Click the outline buttons to expand the “Residuals -vs- Predicted Plot,” and the “Age Residual Plot,” as shown below.

Don’t forget that every Regress produced report is an entry in your datasheet’s workbook and is an Excel worksheet with its gridlines and row/column entries turned off. You can change fonts and number formats, copy/paste, annotate, etc., at will.

This completes your first regression model. Now is a good time to save your workbook. So, select the “Save” or “Save As” item from the File menu. Excel will prompt to convert MYDATA.XLS to workbook format during the Save operation. If you do not convert it to a workbook, Excel will save only the active worksheet and not the entire workbook.

How do you go back to create other regression models from this datasheet using different variables? You do this at any time by clicking the left button on the Regress Toolbar. At this point, you have several other options, however.

Clicking the middle “Report” button again will give you the opportunity to collect additional information from the previous model that you might not have checked earlier. To illustrate this, click the Report button. Note the same Regression Results dialog box appears. Regress always remembers your last actions.

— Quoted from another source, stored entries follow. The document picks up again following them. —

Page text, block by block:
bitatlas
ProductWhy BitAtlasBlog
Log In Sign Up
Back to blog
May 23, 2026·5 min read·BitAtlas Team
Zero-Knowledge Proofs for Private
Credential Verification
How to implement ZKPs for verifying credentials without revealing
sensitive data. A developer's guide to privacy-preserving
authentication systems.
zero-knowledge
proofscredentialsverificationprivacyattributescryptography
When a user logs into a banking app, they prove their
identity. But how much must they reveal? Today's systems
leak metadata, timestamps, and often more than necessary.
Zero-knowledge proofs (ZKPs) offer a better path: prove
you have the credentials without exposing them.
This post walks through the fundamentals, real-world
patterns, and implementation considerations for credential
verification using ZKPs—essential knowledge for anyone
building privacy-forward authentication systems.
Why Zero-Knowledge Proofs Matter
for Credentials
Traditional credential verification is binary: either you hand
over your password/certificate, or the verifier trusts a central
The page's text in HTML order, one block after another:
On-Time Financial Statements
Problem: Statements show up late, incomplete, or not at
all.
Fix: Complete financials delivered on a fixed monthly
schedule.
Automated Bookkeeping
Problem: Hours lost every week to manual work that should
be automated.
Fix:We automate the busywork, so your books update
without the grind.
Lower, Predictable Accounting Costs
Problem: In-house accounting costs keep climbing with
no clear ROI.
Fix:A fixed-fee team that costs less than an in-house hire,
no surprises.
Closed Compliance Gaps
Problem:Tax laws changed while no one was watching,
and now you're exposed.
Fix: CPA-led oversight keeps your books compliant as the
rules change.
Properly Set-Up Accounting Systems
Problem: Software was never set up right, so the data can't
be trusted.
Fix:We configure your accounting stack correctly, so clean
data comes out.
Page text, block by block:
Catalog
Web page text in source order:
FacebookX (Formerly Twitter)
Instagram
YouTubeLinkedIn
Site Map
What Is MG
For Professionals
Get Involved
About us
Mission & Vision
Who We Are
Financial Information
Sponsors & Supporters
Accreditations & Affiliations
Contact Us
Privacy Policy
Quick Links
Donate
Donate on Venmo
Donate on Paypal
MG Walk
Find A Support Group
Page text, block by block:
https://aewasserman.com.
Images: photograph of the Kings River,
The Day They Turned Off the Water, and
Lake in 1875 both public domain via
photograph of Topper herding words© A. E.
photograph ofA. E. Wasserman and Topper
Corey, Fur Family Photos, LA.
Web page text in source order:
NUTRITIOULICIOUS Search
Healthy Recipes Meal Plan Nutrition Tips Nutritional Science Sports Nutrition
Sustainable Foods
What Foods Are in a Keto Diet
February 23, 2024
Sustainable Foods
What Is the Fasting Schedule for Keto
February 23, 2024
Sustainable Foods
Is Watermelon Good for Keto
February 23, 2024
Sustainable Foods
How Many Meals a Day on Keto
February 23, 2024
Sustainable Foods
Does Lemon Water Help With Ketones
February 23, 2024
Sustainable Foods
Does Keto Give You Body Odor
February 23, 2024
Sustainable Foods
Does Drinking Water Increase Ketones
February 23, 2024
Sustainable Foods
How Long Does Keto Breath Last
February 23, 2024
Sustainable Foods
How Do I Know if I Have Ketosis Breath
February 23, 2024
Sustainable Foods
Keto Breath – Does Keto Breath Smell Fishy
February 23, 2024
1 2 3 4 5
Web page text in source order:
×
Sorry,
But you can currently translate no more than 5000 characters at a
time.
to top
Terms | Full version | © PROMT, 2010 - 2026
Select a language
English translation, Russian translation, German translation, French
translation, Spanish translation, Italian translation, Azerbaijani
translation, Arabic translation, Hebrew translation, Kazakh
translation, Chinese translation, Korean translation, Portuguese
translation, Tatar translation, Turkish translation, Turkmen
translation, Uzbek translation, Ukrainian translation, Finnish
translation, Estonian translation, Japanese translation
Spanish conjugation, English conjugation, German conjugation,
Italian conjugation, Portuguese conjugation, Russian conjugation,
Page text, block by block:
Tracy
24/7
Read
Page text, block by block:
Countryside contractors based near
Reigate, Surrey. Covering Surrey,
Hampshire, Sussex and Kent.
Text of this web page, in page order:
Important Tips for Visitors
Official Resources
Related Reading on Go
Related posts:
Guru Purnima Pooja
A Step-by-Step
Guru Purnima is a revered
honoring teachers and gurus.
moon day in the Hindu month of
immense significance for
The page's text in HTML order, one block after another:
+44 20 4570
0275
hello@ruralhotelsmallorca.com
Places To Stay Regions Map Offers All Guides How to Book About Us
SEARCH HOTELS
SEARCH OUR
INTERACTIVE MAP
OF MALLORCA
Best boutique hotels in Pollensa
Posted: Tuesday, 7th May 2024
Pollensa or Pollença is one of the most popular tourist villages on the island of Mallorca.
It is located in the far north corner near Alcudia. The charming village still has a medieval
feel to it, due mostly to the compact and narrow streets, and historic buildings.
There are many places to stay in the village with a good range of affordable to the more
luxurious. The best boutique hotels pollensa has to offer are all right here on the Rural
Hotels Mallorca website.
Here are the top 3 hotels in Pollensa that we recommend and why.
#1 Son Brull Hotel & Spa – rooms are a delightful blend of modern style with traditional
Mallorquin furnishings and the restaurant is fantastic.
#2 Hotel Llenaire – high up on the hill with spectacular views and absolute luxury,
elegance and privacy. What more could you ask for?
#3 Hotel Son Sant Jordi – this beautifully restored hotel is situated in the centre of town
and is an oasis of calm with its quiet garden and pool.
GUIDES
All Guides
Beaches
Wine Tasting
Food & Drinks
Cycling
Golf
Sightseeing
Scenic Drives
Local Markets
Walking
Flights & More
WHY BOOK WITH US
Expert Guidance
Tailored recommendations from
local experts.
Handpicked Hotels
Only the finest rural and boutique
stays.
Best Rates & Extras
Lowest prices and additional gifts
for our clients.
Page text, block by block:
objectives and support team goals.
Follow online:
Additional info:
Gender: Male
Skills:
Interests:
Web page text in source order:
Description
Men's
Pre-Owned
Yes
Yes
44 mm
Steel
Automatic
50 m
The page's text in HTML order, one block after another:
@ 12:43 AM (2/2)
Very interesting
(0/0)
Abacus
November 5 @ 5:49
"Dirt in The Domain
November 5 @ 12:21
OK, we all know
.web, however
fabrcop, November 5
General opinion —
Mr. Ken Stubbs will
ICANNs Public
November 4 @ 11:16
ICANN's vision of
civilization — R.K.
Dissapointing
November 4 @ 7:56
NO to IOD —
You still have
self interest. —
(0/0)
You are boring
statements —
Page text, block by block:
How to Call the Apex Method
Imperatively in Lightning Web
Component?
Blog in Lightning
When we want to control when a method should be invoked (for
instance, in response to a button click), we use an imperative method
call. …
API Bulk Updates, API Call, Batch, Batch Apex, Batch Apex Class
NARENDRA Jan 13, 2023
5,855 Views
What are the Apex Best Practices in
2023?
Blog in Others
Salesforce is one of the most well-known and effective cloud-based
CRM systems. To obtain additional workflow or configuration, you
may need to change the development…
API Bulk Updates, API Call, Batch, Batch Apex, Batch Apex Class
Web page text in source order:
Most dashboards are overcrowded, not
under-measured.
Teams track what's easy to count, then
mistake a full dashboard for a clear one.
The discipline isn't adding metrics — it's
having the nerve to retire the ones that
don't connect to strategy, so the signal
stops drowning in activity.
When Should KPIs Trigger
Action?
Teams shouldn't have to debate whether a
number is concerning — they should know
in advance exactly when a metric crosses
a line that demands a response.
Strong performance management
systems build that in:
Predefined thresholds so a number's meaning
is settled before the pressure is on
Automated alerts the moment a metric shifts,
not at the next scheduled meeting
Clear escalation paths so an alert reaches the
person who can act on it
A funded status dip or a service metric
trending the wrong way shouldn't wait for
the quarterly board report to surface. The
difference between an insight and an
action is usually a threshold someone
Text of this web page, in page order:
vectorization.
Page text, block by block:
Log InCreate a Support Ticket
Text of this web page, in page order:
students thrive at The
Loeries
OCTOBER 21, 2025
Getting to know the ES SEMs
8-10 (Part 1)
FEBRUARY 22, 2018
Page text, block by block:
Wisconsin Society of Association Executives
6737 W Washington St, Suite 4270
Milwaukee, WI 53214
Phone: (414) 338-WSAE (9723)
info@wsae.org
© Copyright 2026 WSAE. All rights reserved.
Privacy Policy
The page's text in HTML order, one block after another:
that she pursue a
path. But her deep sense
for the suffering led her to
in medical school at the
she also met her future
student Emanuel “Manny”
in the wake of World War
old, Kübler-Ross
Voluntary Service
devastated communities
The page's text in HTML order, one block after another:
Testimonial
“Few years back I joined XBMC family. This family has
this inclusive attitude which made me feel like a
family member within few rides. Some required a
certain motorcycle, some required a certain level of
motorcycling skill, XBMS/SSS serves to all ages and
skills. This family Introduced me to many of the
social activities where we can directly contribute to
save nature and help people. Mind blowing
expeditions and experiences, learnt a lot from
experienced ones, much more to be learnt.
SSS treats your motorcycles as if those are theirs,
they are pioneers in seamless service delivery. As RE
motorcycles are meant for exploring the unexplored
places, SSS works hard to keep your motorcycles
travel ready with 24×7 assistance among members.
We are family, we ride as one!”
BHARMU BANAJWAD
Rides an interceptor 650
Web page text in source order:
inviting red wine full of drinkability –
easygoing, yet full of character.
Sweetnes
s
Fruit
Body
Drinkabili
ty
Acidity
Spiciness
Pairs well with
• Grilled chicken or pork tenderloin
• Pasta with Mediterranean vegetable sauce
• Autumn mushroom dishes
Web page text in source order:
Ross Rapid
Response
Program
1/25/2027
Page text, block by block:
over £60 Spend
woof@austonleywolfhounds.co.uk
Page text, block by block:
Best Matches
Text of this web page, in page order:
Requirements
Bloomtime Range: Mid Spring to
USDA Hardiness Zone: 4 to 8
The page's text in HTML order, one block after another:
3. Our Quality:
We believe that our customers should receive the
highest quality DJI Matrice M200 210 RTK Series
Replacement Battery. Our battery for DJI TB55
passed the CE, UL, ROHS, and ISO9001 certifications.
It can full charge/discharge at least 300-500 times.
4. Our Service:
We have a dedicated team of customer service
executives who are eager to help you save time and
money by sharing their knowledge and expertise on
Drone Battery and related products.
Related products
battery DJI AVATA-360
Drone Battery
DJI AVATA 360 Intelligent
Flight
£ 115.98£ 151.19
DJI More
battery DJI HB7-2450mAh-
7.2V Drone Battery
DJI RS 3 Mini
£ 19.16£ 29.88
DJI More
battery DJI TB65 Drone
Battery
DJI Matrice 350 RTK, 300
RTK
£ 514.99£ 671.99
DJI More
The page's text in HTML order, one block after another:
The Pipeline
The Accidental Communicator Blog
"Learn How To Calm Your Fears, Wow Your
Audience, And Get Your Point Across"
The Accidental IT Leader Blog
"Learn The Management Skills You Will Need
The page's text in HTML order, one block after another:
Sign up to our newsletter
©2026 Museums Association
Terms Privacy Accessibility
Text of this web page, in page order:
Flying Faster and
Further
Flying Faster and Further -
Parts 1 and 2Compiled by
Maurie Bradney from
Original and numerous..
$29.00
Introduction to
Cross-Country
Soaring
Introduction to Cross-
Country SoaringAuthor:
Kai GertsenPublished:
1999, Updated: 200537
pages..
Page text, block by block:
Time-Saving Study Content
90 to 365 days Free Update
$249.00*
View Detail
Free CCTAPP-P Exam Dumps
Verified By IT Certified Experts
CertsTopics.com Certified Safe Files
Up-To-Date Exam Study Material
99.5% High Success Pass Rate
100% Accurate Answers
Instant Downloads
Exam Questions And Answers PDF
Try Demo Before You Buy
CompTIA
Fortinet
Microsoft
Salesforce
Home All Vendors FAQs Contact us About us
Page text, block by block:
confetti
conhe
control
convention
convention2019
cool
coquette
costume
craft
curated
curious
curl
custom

If you click OK at this point, you will get a second report that is identical to the first one you kept. Since they would be redundant, un-check most of the tables and plots that you checked previously. Now, instead, check the boxes to keep the Line Fit Plot, Add Confidence Intervals, and Predicted and Residual Matrix, as below. When you check the Predicted and Residual Matrix option, the “Leverage Values” option un-gray’s to allow its selection. Leave this box un-checked for now.

Click the “OK” button. Regress will notice that you did not change your Regression Name and will complain, as below:

Since you are asking for more information on the same regression model, normally, you would “Append” the new information to the previous report worksheet. However, for the sake of illustration, let’s keep this second report in a separate worksheet. So, click the third option (“Save results instead to:”) to place the report into a second worksheet whose name defaults to an incremented version of the previous name, which you can override, if you wish, with another name. For now, accept the new default name by clicking the OK button.

Regress opens a new worksheet using the name of “My Regression Model #2.” Contained in it is a new Statistics and Summary Table, Line Fit Plot, and the Residual Table. Whenever the advanced option “Add Confidence Intervals” is checked, Regress also produces three additional statistics in the Statistics and Summary Table: (1) the regression model’s degrees of freedom, “Deg.Free,” and using the degrees of freedom and the default 95% option, (2) the “back-of-statistics-book” t-table value for a two tail, (1-95%)/2 = 2.5%, hypothesis test, “t(2.5%, 8).” In addition, (3) the 95% confidence intervals are presented for each regression coefficient.

Next, expand the Line Fit plot. Whenever you define a one-predictor regression model and check the “Add Confidence Intervals” option, Regress also adds the 95% confidence interval lines for forecasting the range of individual population values of Y given Age.[16]

In all appropriate tables and plots, such as above, you may, of course, override the 95% default Regress uses by changing the “95%” entry in the earlier dialog box, repeated below.